De eekhoorn maakt gebruik van andere eekhoorns. Een eekhoornnest is rond met een diameter van dertig centimeter, en bevindt zich in een boom, op minstens zes meter hoogte, vlakbij de boomstam. Soms wordt een nest op een tak gemaakt, of in een holle boom. De buitenste zijde van het nest wordt gemaakt van twijgen, en de binnenzijde wordt bekleed met mos en gras. Nesten waarin de jongen worden geboren, zijn bekleed met een dikkere laag.
Eekhoorns worden drie tot zeven jaar in het wild, en tot tien jaar in gevangenschap. De belangrijkste natuurlijke vijanden zijn marters, roofvogels en huishonden en -katten. Ook sterven dieren door verhongering en auto-ongelukken. Vooral in hun eerste jaar sterven veel dieren. Om aan zijn vijanden te ontkomen rent de eekhoorn spiraalsgewijs omhoog tegen een boom.

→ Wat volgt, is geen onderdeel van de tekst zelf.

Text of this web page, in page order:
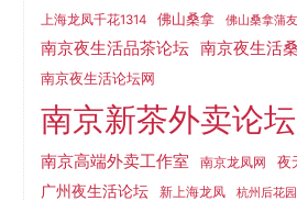
上海龙凤千花1314 佛山桑拿 佛山桑拿蒲
南京夜生活品茶论坛 南京夜生活
南京夜生活论坛网
南京新茶外卖论坛
南京高端外卖工作室 南京龙凤网 夜
广州夜生活论坛 新上海龙凤 杭州后花
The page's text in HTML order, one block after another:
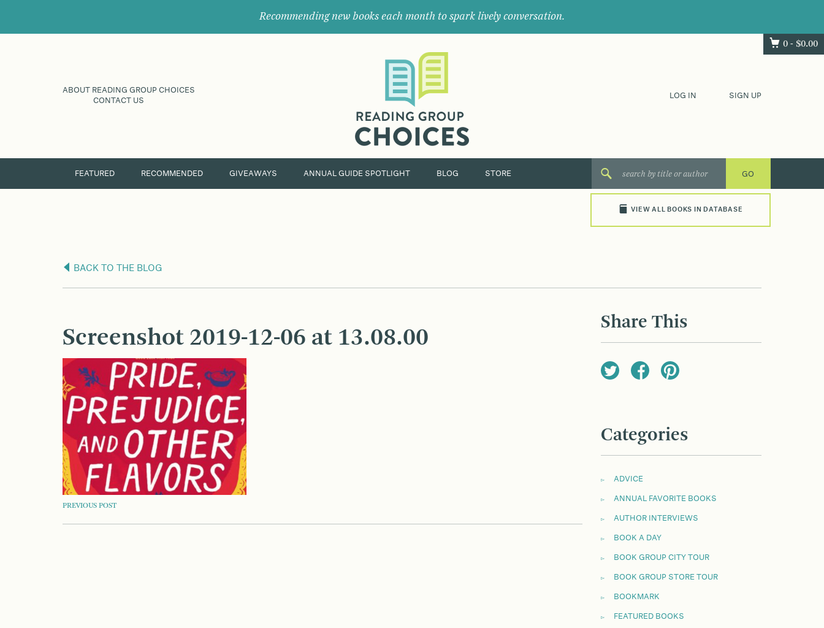
Recommending new books each month to spark lively conversation.
0 - $0.00
ABOUT READING GROUP CHOICES
CONTACT US
their
next
great
LOG IN SIGN UP
FEATURED RECOMMENDED GIVEAWAYS ANNUAL GUIDE SPOTLIGHT BLOG STORE
VIEW ALL BOOKS IN DATABASE
BACK TO THE BLOG
Screenshot 2019-12-06 at 13.08.00
POST
NAVIGATION
PREVIOUS POST
Share This
Categories
ADVICE
ANNUAL FAVORITE BOOKS
AUTHOR INTERVIEWS
BOOK A DAY
BOOK GROUP CITY TOUR
BOOK GROUP STORE TOUR
BOOKMARK
FEATURED BOOKS

De woongebieden overlappen elkaar. Vooral in de winter, waarin de woongebieden groter zijn, is er veel overlap tussen de woongebieden. Vrouwtjes wonen meer verspreid van elkaar dan mannetjes, waardoor overlap tussen de woongebieden van vrouwtjes minder voorkomt. In de paartijd jagen de mannetjes achter elkaar aan, mogelijk om een hiërarchie tussen de mannetjes vast te stellen en zo het recht om te mogen paren te verwerven.

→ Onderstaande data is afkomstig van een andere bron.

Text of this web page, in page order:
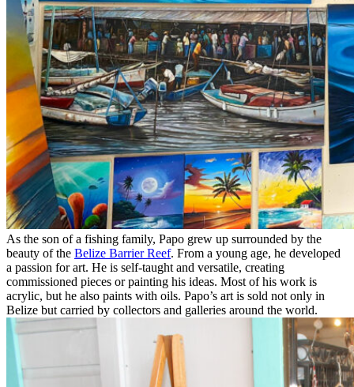
As the son of a fishing family, Papo grew up surrounded by the
beauty of the Belize Barrier Reef. From a young age, he developed
a passion for art. He is self-taught and versatile, creating
commissioned pieces or painting his ideas. Most of his work is
acrylic, but he also paints with oils. Papo’s art is sold not only in
Belize but carried by collectors and galleries around the world.
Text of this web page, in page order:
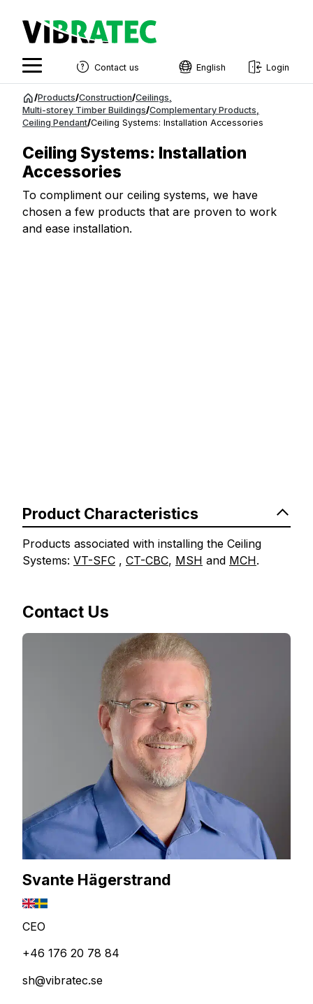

De paartijd is op zijn hoogtepunt tussen januari en maart. De draagtijd duurt 38 dagen. Meestal worden de jongen tussen maart en mei geboren, mits er voldoende goede dennenappels zijn. Anders worden de jongen tussen juli en september geboren.
Per worp krijgt een vrouwtje één tot acht jongen (gemiddeld drie). De jongen zijn bij de geboorte tien tot vijftien gram zwaar. Alleen het vrouwtje zorgt voor de jongen. Bij verstoring draagt het vrouwtje de jongen uit het nest. Na zeven tot acht weken begeven ze zich voor het eerst buiten het nest, en na zeven tot tien weken worden ze gespeend. Als de jongen tien tot zestien weken oud zijn, zijn ze onafhankelijk. De dieren zijn over het algemeen na tien tot twaalf maanden geslachtsrijp.
De eekhoorn leeft voornamelijk in uitgestrekte naaldbossen en gemengde bossen waarin naaldbomen overheersen. Ook komen ze voor in parken en tuinen. Ze zijn minder algemeen in kleinere naaldbossen of in loofbossen.